++++ INFORMATION

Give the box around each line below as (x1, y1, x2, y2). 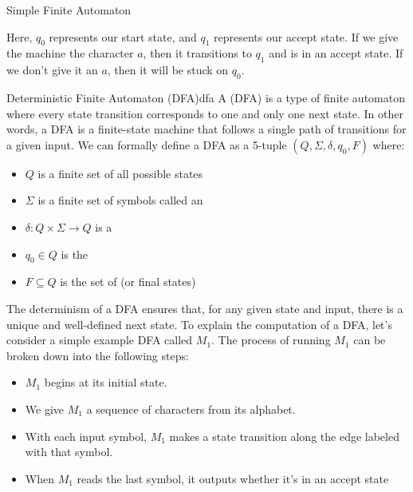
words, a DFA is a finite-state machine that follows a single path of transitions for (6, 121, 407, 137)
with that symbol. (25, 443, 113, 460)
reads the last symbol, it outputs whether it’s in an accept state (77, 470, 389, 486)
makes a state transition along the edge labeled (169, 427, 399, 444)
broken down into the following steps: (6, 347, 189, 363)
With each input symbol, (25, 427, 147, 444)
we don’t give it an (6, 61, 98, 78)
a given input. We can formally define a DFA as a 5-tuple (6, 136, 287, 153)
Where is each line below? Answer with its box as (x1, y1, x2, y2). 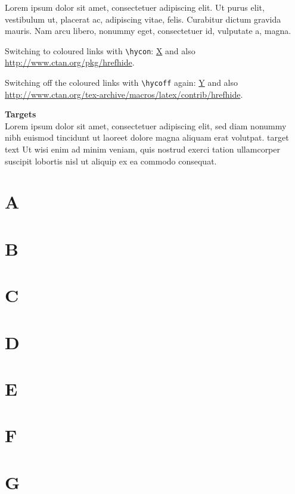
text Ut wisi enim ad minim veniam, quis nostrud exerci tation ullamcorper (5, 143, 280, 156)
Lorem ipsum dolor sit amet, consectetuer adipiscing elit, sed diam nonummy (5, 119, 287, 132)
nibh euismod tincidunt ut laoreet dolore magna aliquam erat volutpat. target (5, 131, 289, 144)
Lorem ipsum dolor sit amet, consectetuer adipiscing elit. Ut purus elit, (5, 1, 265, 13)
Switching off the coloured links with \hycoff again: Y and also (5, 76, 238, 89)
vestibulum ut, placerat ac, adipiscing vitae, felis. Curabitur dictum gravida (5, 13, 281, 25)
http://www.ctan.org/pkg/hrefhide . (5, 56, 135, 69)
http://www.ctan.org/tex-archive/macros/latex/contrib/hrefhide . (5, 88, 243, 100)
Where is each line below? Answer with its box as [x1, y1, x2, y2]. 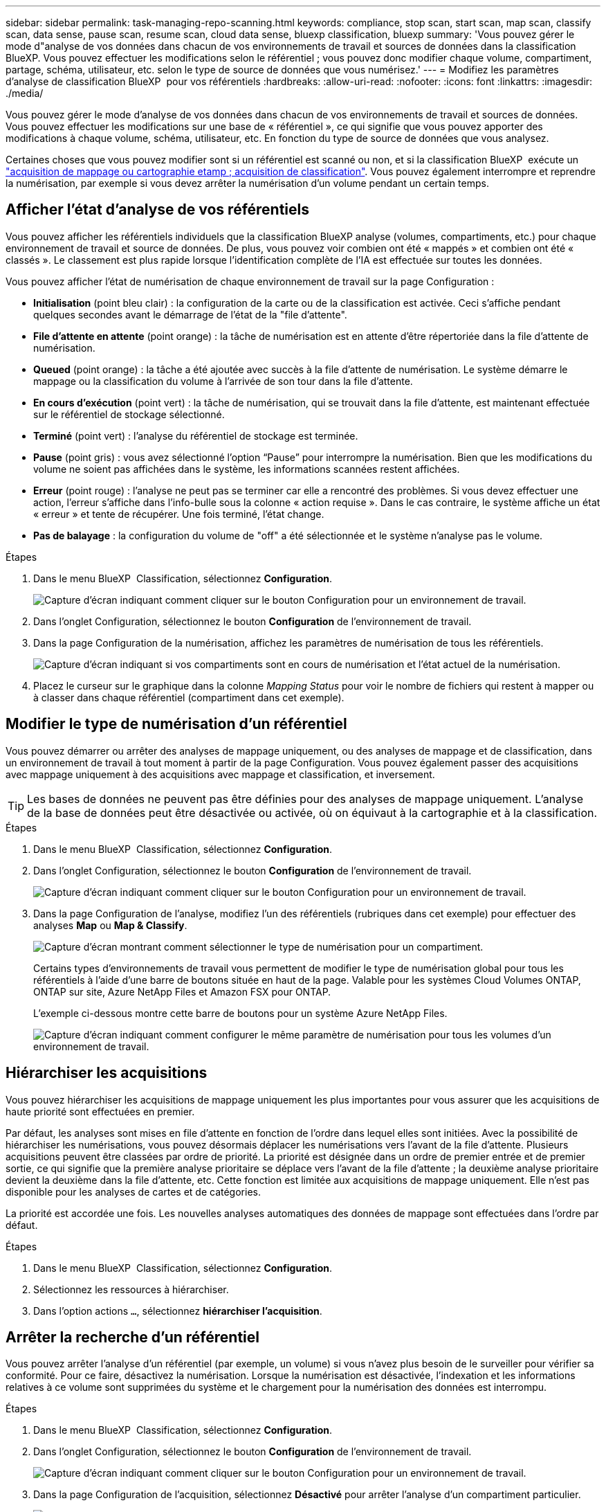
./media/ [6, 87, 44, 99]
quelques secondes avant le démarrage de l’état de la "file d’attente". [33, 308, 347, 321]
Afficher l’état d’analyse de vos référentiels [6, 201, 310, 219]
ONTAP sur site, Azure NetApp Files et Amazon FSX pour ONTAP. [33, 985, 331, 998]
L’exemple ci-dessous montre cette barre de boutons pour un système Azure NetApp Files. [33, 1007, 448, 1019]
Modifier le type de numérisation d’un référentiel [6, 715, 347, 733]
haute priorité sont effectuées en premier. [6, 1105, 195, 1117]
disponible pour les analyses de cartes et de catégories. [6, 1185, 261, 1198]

++++++++

== YOUR OBJECTIVE ==
Print the entries above exactly, leaving pictures out.

== EXERCISE ANSWER ==
Give the box around each line below as (x1, y1, x2, y2). 
words, a DFA is a finite-state machine that follows a single path of transitions for (6, 121, 407, 137)
with that symbol. (25, 443, 113, 460)
reads the last symbol, it outputs whether it’s in an accept state (77, 470, 389, 486)
makes a state transition along the edge labeled (169, 427, 399, 444)
broken down into the following steps: (6, 347, 189, 363)
With each input symbol, (25, 427, 147, 444)
we don’t give it an (6, 61, 98, 78)
a given input. We can formally define a DFA as a 5-tuple (6, 136, 287, 153)
Where is each line below? Answer with its box as (x1, y1, x2, y2). 
text Ut wisi enim ad minim veniam, quis nostrud exerci tation ullamcorper (5, 143, 280, 156)
Lorem ipsum dolor sit amet, consectetuer adipiscing elit, sed diam nonummy (5, 119, 287, 132)
nibh euismod tincidunt ut laoreet dolore magna aliquam erat volutpat. target (5, 131, 289, 144)
Lorem ipsum dolor sit amet, consectetuer adipiscing elit. Ut purus elit, (5, 1, 265, 13)
Switching off the coloured links with \hycoff again: Y and also (5, 76, 238, 89)
vestibulum ut, placerat ac, adipiscing vitae, felis. Curabitur dictum gravida (5, 13, 281, 25)
http://www.ctan.org/pkg/hrefhide . (5, 56, 135, 69)
http://www.ctan.org/tex-archive/macros/latex/contrib/hrefhide . (5, 88, 243, 100)
Where is each line below? Answer with its box as [x1, y1, x2, y2]. 
./media/ [6, 87, 44, 99]
quelques secondes avant le démarrage de l’état de la "file d’attente". [33, 308, 347, 321]
Afficher l’état d’analyse de vos référentiels [6, 201, 310, 219]
ONTAP sur site, Azure NetApp Files et Amazon FSX pour ONTAP. [33, 985, 331, 998]
L’exemple ci-dessous montre cette barre de boutons pour un système Azure NetApp Files. [33, 1007, 448, 1019]
Modifier le type de numérisation d’un référentiel [6, 715, 347, 733]
haute priorité sont effectuées en premier. [6, 1105, 195, 1117]
disponible pour les analyses de cartes et de catégories. [6, 1185, 261, 1198]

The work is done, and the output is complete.